Table of Contents

Failover Agents remain offline after upgrade

Affected versions

From DataMiner 10.3.0 [CU9]/10.3.12 onwards.

Cause

A race condition in NatsCustodian may trigger Failover Agents to remain offline after an upgrade, reboot, or restart.

When the Failover pair attempts to come online, both DataMiner Agents continuously request Failover information from each other. This may lead to a limitation of 10 blocking calls per connection being reached, causing the System to become blocked until one of the Agents is stopped.

Workaround

Fix

Install DataMiner 10.3.0 [CU11], 10.4.0, or 10.4.2.

Description

After upgrading a DataMiner System with a Failover pair to DataMiner 10.3.0 [CU9]/10.3.12 or higher, the Failover Agents remain offline.

In SLFailover.txt, there are errors mentioning that all heartbeat paths have failed.
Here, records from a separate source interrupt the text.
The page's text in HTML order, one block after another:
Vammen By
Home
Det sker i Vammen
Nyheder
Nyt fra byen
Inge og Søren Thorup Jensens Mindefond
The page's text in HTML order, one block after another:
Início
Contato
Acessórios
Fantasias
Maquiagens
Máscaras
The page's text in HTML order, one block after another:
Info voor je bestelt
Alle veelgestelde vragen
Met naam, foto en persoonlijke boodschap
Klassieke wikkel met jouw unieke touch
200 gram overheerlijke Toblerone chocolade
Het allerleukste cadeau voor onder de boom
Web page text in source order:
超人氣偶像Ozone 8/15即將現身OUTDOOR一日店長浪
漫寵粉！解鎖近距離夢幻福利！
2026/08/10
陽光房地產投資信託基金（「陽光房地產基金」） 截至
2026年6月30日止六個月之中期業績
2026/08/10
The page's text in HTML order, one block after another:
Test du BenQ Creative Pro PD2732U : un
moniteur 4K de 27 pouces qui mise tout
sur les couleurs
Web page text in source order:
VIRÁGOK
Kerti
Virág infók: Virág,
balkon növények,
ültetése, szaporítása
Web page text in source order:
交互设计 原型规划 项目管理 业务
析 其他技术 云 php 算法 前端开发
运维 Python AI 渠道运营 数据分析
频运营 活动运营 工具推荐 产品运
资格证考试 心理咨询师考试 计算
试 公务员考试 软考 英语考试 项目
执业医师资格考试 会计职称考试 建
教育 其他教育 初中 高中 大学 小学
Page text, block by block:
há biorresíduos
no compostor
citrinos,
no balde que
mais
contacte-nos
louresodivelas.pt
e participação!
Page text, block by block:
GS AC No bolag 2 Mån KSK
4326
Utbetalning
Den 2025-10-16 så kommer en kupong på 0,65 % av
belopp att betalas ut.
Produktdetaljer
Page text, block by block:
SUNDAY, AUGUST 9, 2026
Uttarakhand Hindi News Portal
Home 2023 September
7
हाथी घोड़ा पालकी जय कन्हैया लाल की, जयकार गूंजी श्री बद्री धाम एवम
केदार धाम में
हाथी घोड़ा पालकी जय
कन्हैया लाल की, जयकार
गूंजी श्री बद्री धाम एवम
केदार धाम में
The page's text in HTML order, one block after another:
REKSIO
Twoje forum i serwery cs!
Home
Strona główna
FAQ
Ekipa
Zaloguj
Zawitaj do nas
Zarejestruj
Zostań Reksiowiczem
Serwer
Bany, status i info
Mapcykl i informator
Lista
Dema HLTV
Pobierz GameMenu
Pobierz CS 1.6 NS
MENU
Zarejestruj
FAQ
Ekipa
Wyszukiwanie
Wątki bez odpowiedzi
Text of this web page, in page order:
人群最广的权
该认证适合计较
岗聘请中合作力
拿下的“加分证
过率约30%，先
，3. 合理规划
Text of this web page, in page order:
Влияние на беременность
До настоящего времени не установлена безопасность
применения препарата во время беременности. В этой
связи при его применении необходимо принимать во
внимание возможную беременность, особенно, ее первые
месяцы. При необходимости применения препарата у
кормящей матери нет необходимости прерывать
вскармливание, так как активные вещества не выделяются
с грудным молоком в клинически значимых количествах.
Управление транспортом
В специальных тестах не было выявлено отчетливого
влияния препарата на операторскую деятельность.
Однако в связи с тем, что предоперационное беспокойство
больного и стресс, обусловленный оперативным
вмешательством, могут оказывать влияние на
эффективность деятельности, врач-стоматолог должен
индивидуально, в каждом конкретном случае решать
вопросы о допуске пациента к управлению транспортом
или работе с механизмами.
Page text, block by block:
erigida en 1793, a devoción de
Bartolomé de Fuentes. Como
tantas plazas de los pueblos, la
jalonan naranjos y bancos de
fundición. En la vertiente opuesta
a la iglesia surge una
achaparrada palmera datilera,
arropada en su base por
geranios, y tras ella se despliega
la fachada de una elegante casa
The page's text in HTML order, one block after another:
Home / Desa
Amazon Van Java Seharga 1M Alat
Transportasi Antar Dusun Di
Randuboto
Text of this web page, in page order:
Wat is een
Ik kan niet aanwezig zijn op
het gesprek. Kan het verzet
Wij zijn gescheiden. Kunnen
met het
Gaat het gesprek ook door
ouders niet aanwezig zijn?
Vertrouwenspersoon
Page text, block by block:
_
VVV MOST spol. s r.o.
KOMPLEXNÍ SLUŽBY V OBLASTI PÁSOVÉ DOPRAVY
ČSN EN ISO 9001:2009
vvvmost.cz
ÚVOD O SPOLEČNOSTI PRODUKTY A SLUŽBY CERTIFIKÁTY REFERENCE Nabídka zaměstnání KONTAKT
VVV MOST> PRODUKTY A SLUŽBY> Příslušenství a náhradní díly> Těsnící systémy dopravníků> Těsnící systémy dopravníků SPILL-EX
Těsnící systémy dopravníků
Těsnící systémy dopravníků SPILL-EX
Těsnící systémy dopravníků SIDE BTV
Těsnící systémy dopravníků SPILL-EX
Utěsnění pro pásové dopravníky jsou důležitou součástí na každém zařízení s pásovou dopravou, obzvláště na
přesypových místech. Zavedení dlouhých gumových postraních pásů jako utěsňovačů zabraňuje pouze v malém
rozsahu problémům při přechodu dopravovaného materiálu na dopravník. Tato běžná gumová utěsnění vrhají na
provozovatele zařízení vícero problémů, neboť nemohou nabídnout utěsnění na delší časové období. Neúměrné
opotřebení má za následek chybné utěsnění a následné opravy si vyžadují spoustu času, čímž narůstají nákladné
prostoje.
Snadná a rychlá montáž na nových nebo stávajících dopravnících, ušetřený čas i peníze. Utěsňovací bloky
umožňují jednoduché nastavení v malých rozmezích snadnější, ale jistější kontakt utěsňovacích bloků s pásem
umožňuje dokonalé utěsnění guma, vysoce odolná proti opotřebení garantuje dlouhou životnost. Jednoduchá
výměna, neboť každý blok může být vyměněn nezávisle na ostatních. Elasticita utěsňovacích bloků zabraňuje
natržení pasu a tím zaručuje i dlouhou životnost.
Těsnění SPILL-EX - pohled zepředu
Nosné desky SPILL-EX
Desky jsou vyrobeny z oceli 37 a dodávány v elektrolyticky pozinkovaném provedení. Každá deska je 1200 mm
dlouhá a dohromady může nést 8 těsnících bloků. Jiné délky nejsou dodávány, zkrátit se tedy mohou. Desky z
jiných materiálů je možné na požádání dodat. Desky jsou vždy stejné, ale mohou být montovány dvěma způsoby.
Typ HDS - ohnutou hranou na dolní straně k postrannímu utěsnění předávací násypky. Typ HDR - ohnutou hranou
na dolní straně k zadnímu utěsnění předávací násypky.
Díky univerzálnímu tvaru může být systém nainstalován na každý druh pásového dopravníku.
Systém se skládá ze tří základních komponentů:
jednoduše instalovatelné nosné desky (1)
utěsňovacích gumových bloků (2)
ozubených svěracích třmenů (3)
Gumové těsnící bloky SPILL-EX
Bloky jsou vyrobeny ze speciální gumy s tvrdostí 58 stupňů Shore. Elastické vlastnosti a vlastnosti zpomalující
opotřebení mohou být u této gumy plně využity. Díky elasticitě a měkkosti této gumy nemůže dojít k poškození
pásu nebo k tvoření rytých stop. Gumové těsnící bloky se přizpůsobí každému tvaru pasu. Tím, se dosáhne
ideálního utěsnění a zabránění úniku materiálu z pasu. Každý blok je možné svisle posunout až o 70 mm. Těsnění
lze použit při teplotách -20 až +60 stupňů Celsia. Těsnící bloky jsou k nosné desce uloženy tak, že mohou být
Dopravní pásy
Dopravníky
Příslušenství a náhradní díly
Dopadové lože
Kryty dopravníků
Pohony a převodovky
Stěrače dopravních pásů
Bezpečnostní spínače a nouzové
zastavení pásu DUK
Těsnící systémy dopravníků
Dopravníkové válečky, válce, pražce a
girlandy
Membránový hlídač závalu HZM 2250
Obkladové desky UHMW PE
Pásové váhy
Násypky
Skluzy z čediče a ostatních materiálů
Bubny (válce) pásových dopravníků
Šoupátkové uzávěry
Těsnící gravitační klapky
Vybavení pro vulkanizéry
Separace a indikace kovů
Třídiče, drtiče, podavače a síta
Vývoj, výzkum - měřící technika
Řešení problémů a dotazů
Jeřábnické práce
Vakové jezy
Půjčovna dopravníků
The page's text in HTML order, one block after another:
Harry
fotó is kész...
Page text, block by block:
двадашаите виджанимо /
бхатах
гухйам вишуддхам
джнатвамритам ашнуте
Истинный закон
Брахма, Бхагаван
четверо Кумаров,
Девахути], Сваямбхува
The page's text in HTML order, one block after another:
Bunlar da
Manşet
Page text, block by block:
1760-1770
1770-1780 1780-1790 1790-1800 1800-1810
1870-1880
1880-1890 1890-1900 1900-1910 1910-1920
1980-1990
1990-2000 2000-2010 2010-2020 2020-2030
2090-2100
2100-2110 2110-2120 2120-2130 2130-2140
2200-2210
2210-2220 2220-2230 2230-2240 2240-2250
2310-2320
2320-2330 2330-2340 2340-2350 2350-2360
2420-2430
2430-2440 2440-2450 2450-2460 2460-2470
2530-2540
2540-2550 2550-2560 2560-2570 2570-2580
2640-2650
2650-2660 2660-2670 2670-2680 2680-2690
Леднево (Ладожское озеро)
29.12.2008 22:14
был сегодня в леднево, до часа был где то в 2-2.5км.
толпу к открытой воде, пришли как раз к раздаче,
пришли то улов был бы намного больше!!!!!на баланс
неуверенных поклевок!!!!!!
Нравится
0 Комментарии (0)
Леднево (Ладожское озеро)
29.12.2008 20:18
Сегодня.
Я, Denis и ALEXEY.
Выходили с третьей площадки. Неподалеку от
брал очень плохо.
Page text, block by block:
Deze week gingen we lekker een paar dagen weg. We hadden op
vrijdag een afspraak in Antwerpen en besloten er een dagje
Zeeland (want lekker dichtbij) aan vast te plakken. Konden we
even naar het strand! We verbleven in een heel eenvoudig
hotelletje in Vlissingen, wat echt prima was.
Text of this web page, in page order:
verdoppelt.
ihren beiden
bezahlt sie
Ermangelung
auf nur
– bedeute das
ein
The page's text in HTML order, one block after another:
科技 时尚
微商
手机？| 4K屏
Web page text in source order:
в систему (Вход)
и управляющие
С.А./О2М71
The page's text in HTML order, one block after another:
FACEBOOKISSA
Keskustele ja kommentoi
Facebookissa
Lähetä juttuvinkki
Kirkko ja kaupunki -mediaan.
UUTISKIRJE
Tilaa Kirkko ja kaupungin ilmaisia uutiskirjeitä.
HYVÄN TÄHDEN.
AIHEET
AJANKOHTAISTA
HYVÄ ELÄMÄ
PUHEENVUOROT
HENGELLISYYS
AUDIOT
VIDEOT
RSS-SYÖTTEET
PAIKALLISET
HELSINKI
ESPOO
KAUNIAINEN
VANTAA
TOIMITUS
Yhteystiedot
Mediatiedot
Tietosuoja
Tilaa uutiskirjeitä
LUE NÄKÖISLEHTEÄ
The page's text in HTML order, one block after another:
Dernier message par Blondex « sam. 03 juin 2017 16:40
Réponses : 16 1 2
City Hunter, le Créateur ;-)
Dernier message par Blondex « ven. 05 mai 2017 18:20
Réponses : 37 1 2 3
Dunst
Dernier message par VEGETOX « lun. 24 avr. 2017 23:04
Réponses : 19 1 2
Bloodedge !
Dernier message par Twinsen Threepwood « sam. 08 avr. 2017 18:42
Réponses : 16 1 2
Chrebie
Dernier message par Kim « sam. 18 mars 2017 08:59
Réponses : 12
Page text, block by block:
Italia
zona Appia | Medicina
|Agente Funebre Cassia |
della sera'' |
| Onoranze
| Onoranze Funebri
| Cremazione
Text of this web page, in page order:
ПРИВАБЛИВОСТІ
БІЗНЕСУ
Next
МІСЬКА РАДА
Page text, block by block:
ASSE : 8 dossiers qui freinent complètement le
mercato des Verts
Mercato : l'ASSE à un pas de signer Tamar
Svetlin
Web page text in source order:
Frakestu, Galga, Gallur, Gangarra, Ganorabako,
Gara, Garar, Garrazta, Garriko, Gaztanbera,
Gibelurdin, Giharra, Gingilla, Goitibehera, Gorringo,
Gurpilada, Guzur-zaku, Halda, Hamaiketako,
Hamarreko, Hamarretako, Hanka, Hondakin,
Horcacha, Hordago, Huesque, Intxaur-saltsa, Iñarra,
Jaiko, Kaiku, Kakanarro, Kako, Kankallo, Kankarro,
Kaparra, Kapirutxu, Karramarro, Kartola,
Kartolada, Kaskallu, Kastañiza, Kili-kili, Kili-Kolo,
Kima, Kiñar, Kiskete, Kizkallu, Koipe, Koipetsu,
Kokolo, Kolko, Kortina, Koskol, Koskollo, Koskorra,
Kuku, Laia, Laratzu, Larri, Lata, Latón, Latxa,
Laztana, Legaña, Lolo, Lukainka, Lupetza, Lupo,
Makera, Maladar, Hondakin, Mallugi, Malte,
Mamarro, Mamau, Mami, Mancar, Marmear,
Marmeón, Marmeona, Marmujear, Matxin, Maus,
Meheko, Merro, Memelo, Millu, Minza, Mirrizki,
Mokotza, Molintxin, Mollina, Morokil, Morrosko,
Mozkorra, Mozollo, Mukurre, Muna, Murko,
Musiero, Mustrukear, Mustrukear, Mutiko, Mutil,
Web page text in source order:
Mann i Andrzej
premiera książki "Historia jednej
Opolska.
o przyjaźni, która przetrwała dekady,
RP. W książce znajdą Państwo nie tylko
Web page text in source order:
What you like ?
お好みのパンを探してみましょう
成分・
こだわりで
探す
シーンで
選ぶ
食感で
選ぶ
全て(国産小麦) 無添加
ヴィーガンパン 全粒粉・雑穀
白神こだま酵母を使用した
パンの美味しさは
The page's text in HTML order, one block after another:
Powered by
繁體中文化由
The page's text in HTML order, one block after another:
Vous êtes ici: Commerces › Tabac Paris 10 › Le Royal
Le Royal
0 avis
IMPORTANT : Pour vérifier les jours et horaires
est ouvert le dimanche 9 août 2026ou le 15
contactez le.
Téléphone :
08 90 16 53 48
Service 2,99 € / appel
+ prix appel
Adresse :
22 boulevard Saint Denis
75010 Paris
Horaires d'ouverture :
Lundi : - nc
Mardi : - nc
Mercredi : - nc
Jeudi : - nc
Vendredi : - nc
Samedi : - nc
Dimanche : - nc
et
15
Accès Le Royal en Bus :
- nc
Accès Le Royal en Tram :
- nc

For example:

2023/12/22 14:49:56.886|SLNet.exe|UpdateFailoverSwitchStatus|CRU|0|67|Failover Status => Offline
2023/12/22 14:49:56.886|SLNet.exe|UpdateFailoverSwitchStatus|CRU|0|67|Failover Status => Preparing to go online
2023/12/22 14:49:56.887|SLNet.exe|ForceOtherAgentsToOffline|INF|0|67|Notifying buddy agent to go offline (dma-srv-01-m (172.18.206.131) wants to go online) ...
2023/12/22 14:49:56.887|SLNet.exe|ForceOtherAgentsToOffline|INF|0|67|Trying to notify other agent to go offline via one of 172.18.206.132 (agent appears to be missing)
2023/12/22 14:54:56.834|SLNet.exe|ForceOtherAgentsToOffline|INF|0|67|Failed setting state for '172.18.206.132' to Offline: 172.18.206.132 ignored request: All heartbeat paths are failing. Preventing ping-pong.
Note

The Failover pair is affected only if this error appears for both the main and the backup servers.